Genç kız bu kısa sohbetin ardından iyice keyiflendiğini hissederek bu tatilin umduğundan da güzel geçeceğini düşündü. Meydana ulaştığında kocaman çam ağacına, çeşitli yiyecekler satan minik tezgâhlara baktı. Aslında geceyi uykusuz geçirdiği için yorgun hissedeceğini, dilediği gibi gezemeyeceğini düşünmüştü ama garip bir şekilde enerji doluydu. Hava Aralık ayının son günü olmasına rağmen çok soğuk değildi. Şehir çok kalabalıktı evet ama insanlar mutluydu. Cep telefonunu çıkarıp fotoğraf çekmek için elini cebine atmadan önce eldivenini çıkardı ve bu sırada önceki gece tanıştığı adamı, Fatih'i düşünürken buldu kendisini. Gözlerine bakışı, ağzından çıkan her sözü dikkatle dinleyişi, ellerini ısıtma çabasının doğallığı ve bu çabanın ardındaki şefkati, koruma güdüsü... Onu bir daha hiç göremeyecek olmak Nazlı'nın canını beklediğinden fazla sıkmıştı.

Nehre doğru yürüyüp o meşhur, turistlerle dolu köprüye çıktığında manzaranın güzelliği karşısında yüzüne buruk bir gülümseme yerleşti. Herkesin yanında ailesi, arkadaşları, sevgilisi yani onlar için önemi bulunan birileri vardı. Haliyle Nazlı ilk defa yeni yıla yalnız gireceği için bu kadar buruk hissetti. Evet, bu tek başına geçireceği ilk özel gün değildi ve son da olmayacağının farkındaydı ama yine de bu defaki fazla etkilemişti. Belki de gelecek yıla evli bir kadın olarak gireceğini bildiği içindi üzüntüsü. Son özgür günlerini tek başına, keyifli anlarını paylaşacak kimsesi olmadan geçirmek üzücüydü. Allah'ım ne olur bana güç ver diye içinden geçirip dua etti.
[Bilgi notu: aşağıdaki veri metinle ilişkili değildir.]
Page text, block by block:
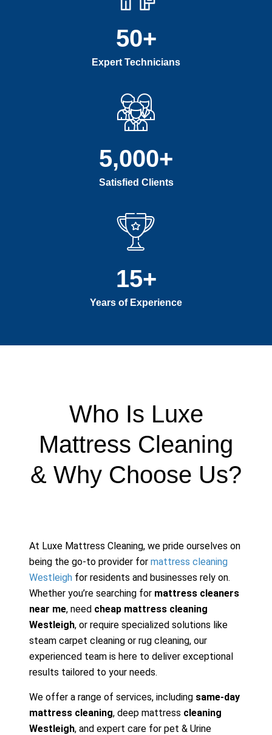
Expert Technicians
50+
Satisfied Clients
5,000+
Years of Experience
15+
Who Is Luxe
Mattress Cleaning
& Why Choose Us?
At Luxe Mattress Cleaning, we pride ourselves on
being the go-to provider for mattress cleaning
Westleigh for residents and businesses rely on.
Whether you’re searching for mattress cleaners
near me, need cheap mattress cleaning
Westleigh, or require specialized solutions like
steam carpet cleaning or rug cleaning, our
experienced team is here to deliver exceptional
results tailored to your needs.
We offer a range of services, including same-day
mattress cleaning, deep mattress cleaning
Westleigh, and expert care for pet & Urine

Nasıl Mustafa'yla evlenebilecekti? Onunla her gece aynı yastığa baş koymak, aynı sofraya oturmak... İnsan sevilmediğini bile bile sırf malı mülkü için babasına yaranmak uğruna kendisiyle evlendiğini bildiği bir adamla nasıl bir ömür geçirebilirdi ki? Şahin Bey Mustafa'ya kızıyla evlenmesini buyurmuştu, o da kendisini büyüten adamın isteğini ikiletmeden kabul etmişti. Sırf Şahin Bey'in damadı olabilmek için Nazlı'yla evlenecekti. Tüm bunların farkında olmak ve hiçbir şey yapamamak Nazlı'nın çok ağırına gidiyordu. Resmen babası ona koca satın alıyordu üstelik bunu yaparken Nazlı'ya tenezzül edip sormuyordu bile.
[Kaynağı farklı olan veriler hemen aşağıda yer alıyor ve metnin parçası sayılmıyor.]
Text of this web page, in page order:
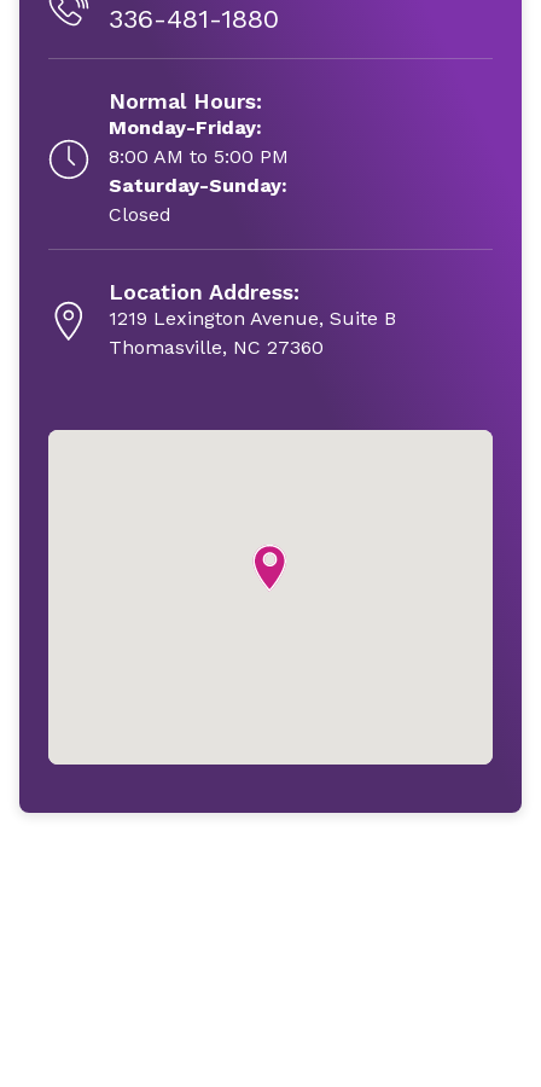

Başına gelecek olanları düşündükçe içine çöken kasvetin eşliğinde yürürken çevresinin normalden kalabalıklaştığını fark etti ve ne olduğunu anlayamadan bir arbedenin ortasında kaldı. Çantası hâlâ kolunda olmasına rağmen biraz ardında kaldı ve genç bir kadın erkek arkadaşıyla ikisinin fotoğrafını çekmesini Nazlı'dan rica edince genç kızın dikkati iyice dağıldı. Her ne kadar kendisini hemen toparlayıp elini çantasına atsa da fermuarı sonuna dek açıktı ve cüzdanının yerinde yeller esiyordu.